_REQUIREMENT_
Write out exactly the lines from the one containing "Printing Proxy RDS Receiver SAML" through the last line of the records below, including both.

_ENTRIES PROVIDED_
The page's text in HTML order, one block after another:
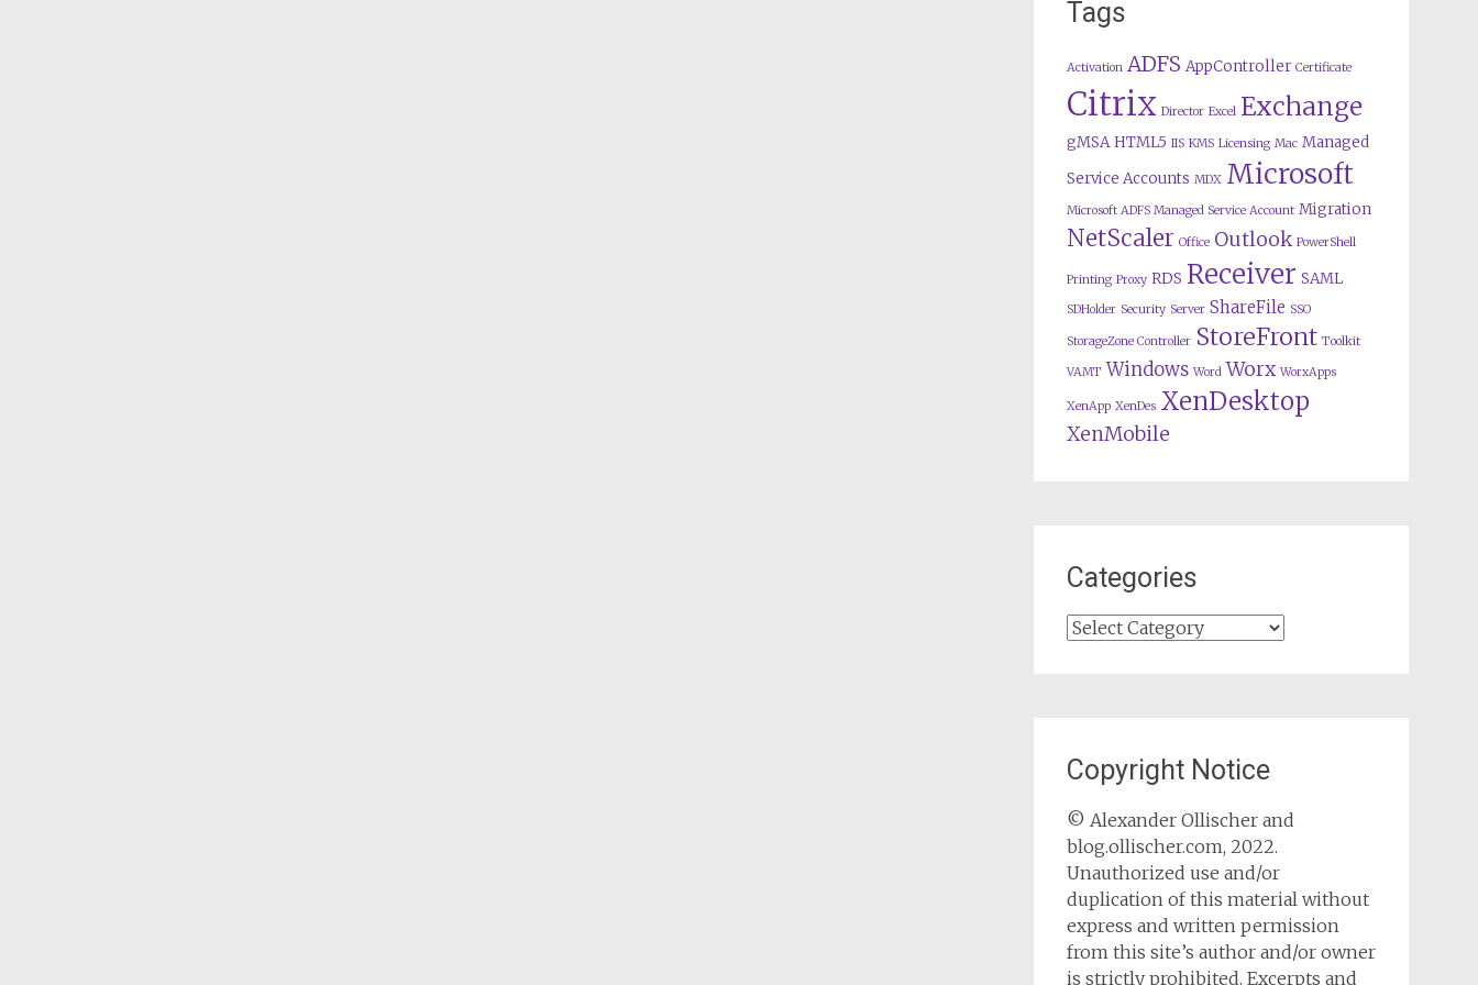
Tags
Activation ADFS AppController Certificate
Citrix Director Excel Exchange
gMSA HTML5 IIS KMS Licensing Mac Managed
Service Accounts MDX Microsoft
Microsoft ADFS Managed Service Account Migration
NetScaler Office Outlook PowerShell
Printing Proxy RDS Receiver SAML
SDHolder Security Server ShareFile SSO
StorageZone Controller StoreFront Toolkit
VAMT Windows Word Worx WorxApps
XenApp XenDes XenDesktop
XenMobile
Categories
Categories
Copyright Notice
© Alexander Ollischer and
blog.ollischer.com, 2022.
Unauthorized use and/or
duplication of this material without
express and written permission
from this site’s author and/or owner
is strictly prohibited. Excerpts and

_OUTPUT OF THE TASK_
Printing Proxy RDS Receiver SAML
SDHolder Security Server ShareFile SSO
StorageZone Controller StoreFront Toolkit
VAMT Windows Word Worx WorxApps
XenApp XenDes XenDesktop
XenMobile
Categories
Categories
Copyright Notice
© Alexander Ollischer and
blog.ollischer.com, 2022.
Unauthorized use and/or
duplication of this material without
express and written permission
from this site’s author and/or owner
is strictly prohibited. Excerpts and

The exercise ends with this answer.